Differential Revision: https://reviews.llvm.org/D135035
Added:
Modified:
openmp/libomptarget/DeviceRTL/include/Synchronization.h
openmp/libomptarget/DeviceRTL/src/Reduction.cpp
openmp/libomptarget/DeviceRTL/src/Synchronization.cpp
openmp/libomptarget/DeviceRTL/src/Workshare.cpp
Removed:
################################################################################
diff --git a/openmp/libomptarget/DeviceRTL/include/Synchronization.h b/openmp/libomptarget/DeviceRTL/include/Synchronization.h
index e33f37a659af..438b0221dd08 100644
--- a/openmp/libomptarget/DeviceRTL/include/Synchronization.h
+++ b/openmp/libomptarget/DeviceRTL/include/Synchronization.h
@@ -44,38 +44,46 @@ __attribute__((noinline)) void threadsAligned();
} // namespace synchronize
-namespace fence {
-
-/// Memory fence with \p Ordering semantics for the team.
-void team(int Ordering);
-
-/// Memory fence with \p Ordering semantics for the contention group.

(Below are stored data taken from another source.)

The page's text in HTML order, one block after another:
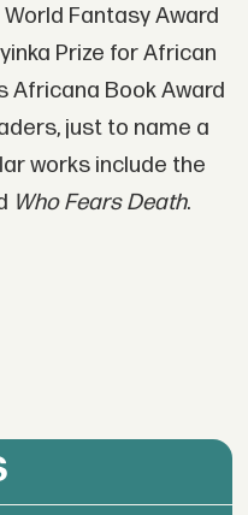
Fantasy Award
Prize for African
Africana Book Award
just to name a
works include the
Who Fears Death.
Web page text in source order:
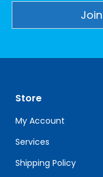
leave
this
field
blank.
Store
My Account
Services
Shipping Policy

-void kernel(int Ordering);
-
-/// Memory fence with \p Ordering semantics for the system.
-void system(int Ordering);
-
-} // namespace fence
-
namespace atomic {
+enum OrderingTy {
+ relaxed = __ATOMIC_RELAXED,
+ aquire = __ATOMIC_ACQUIRE,
+ release = __ATOMIC_RELEASE,
+ acq_rel = __ATOMIC_ACQ_REL,
+ seq_cst = __ATOMIC_SEQ_CST,
+};
+
/// Atomically load \p Addr with \p Ordering semantics.

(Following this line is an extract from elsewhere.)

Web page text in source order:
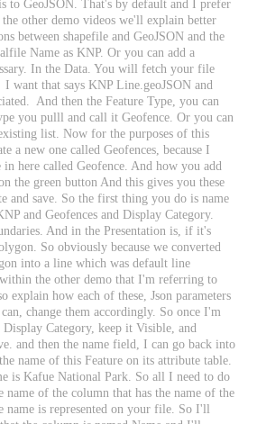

-uint32_t load(uint32_t *Addr, int Ordering);
+uint32_t load(uint32_t *Addr, atomic::OrderingTy Ordering);
/// Atomically store \p V to \p Addr with \p Ordering semantics.
-void store(uint32_t *Addr, uint32_t V, int Ordering);
+void store(uint32_t *Addr, uint32_t V, atomic::OrderingTy Ordering);
/// Atomically increment \p *Addr and wrap at \p V with \p Ordering semantics.

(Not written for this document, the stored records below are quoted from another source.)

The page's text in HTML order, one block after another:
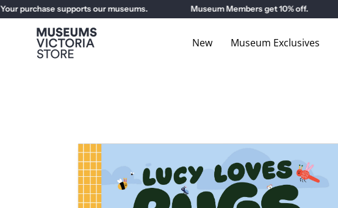
Skip
to
purchase supports our museums. Museum Members get 10% off.
New Museum Exclusives
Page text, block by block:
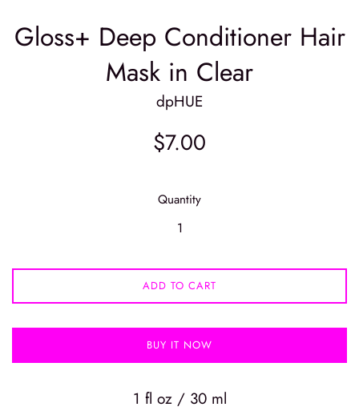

-uint32_t inc(uint32_t *Addr, uint32_t V, int Ordering);
+uint32_t inc(uint32_t *Addr, uint32_t V, atomic::OrderingTy Ordering);
/// Atomically add \p V to \p *Addr with \p Ordering semantics.
-uint32_t add(uint32_t *Addr, uint32_t V, int Ordering);
+uint32_t add(uint32_t *Addr, uint32_t V, atomic::OrderingTy Ordering);
/// Atomically add \p V to \p *Addr with \p Ordering semantics.
-uint64_t add(uint64_t *Addr, uint64_t V, int Ordering);
+uint64_t add(uint64_t *Addr, uint64_t V, atomic::OrderingTy Ordering);
} // namespace atomic
+namespace fence {
+
+/// Memory fence with \p Ordering semantics for the team.
+void team(atomic::OrderingTy Ordering);
+
+/// Memory fence with \p Ordering semantics for the contention group.
+void kernel(atomic::OrderingTy Ordering);
+
+/// Memory fence with \p Ordering semantics for the system.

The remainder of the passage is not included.